Required work:
The job is to output each record exactly as it stands, pictures excluded.

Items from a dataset
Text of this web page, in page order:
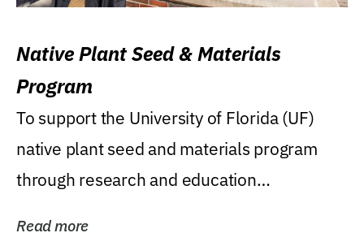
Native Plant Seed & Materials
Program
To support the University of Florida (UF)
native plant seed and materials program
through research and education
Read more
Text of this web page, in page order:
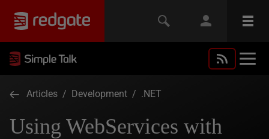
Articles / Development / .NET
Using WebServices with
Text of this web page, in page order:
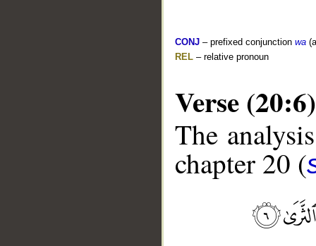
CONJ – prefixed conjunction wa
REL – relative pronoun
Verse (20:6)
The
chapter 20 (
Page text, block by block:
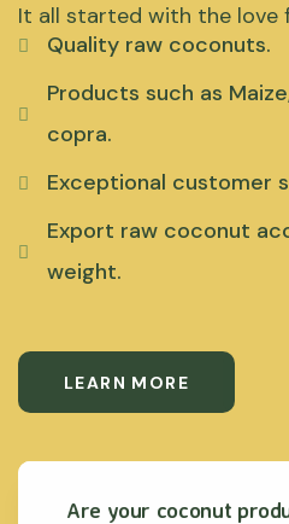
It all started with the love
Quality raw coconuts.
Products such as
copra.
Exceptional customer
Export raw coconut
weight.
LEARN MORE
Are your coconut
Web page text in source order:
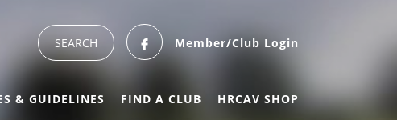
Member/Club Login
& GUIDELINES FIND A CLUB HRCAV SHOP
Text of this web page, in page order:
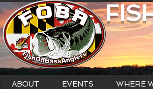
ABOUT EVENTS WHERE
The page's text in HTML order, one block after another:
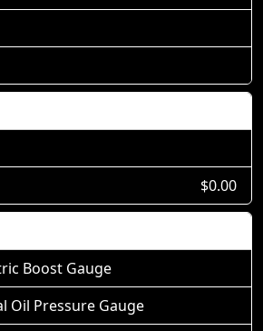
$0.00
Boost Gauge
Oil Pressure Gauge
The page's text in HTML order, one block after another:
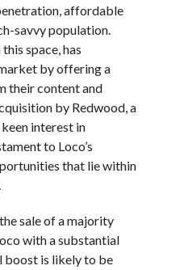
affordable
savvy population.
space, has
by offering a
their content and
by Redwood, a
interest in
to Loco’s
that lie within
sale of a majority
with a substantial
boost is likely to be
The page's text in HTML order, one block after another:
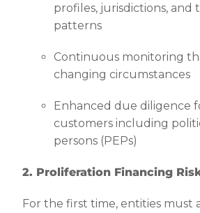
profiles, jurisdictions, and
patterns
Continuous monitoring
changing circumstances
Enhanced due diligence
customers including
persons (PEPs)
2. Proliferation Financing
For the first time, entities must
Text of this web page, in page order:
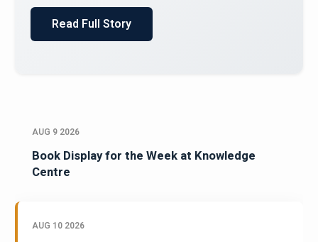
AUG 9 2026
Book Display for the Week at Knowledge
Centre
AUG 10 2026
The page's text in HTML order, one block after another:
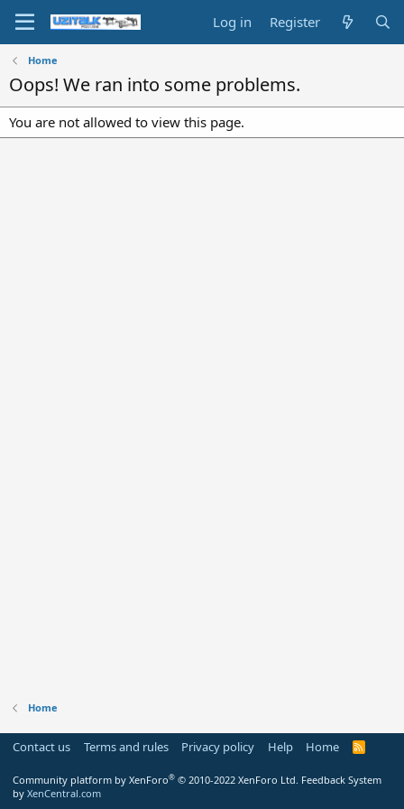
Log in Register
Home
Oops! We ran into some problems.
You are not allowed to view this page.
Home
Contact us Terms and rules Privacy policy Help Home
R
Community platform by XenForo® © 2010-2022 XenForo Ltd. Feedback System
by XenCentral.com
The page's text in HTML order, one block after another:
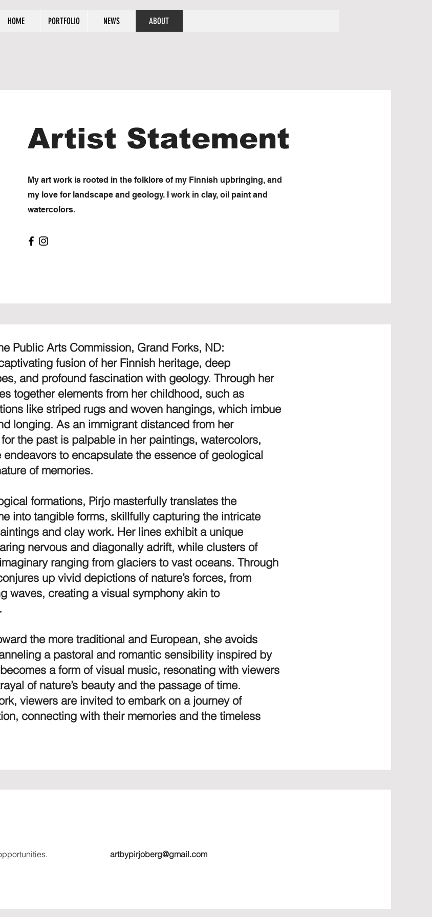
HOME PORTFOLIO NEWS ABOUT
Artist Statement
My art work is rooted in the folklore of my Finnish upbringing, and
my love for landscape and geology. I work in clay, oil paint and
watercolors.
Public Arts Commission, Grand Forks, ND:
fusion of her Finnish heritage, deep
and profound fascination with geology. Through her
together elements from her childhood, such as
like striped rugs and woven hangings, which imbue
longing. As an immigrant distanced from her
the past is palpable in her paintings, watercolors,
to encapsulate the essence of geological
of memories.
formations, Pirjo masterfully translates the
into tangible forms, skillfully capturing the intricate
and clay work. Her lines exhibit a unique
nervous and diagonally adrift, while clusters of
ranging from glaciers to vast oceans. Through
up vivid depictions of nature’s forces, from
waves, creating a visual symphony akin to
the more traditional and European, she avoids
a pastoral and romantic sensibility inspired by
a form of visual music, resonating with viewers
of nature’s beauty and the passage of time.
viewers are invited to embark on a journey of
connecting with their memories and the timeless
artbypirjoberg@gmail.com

The completed task:
Text of this web page, in page order:
Native Plant Seed & Materials
Program
To support the University of Florida (UF)
native plant seed and materials program
through research and education
Read more
Text of this web page, in page order:
Articles / Development / .NET
Using WebServices with
Text of this web page, in page order:
CONJ – prefixed conjunction wa
REL – relative pronoun
Verse (20:6)
The
chapter 20 (
Page text, block by block:
It all started with the love
Quality raw coconuts.
Products such as
copra.
Exceptional customer
Export raw coconut
weight.
LEARN MORE
Are your coconut
Web page text in source order:
Member/Club Login
& GUIDELINES FIND A CLUB HRCAV SHOP
Text of this web page, in page order:
ABOUT EVENTS WHERE
The page's text in HTML order, one block after another:
$0.00
Boost Gauge
Oil Pressure Gauge
The page's text in HTML order, one block after another:
affordable
savvy population.
space, has
by offering a
their content and
by Redwood, a
interest in
to Loco’s
that lie within
sale of a majority
with a substantial
boost is likely to be
The page's text in HTML order, one block after another:
profiles, jurisdictions, and
patterns
Continuous monitoring
changing circumstances
Enhanced due diligence
customers including
persons (PEPs)
2. Proliferation Financing
For the first time, entities must
Text of this web page, in page order:
AUG 9 2026
Book Display for the Week at Knowledge
Centre
AUG 10 2026
The page's text in HTML order, one block after another:
Log in Register
Home
Oops! We ran into some problems.
You are not allowed to view this page.
Home
Contact us Terms and rules Privacy policy Help Home
R
Community platform by XenForo® © 2010-2022 XenForo Ltd. Feedback System
by XenCentral.com
The page's text in HTML order, one block after another:
HOME PORTFOLIO NEWS ABOUT
Artist Statement
My art work is rooted in the folklore of my Finnish upbringing, and
my love for landscape and geology. I work in clay, oil paint and
watercolors.
Public Arts Commission, Grand Forks, ND:
fusion of her Finnish heritage, deep
and profound fascination with geology. Through her
together elements from her childhood, such as
like striped rugs and woven hangings, which imbue
longing. As an immigrant distanced from her
the past is palpable in her paintings, watercolors,
to encapsulate the essence of geological
of memories.
formations, Pirjo masterfully translates the
into tangible forms, skillfully capturing the intricate
and clay work. Her lines exhibit a unique
nervous and diagonally adrift, while clusters of
ranging from glaciers to vast oceans. Through
up vivid depictions of nature’s forces, from
waves, creating a visual symphony akin to
the more traditional and European, she avoids
a pastoral and romantic sensibility inspired by
a form of visual music, resonating with viewers
of nature’s beauty and the passage of time.
viewers are invited to embark on a journey of
connecting with their memories and the timeless
artbypirjoberg@gmail.com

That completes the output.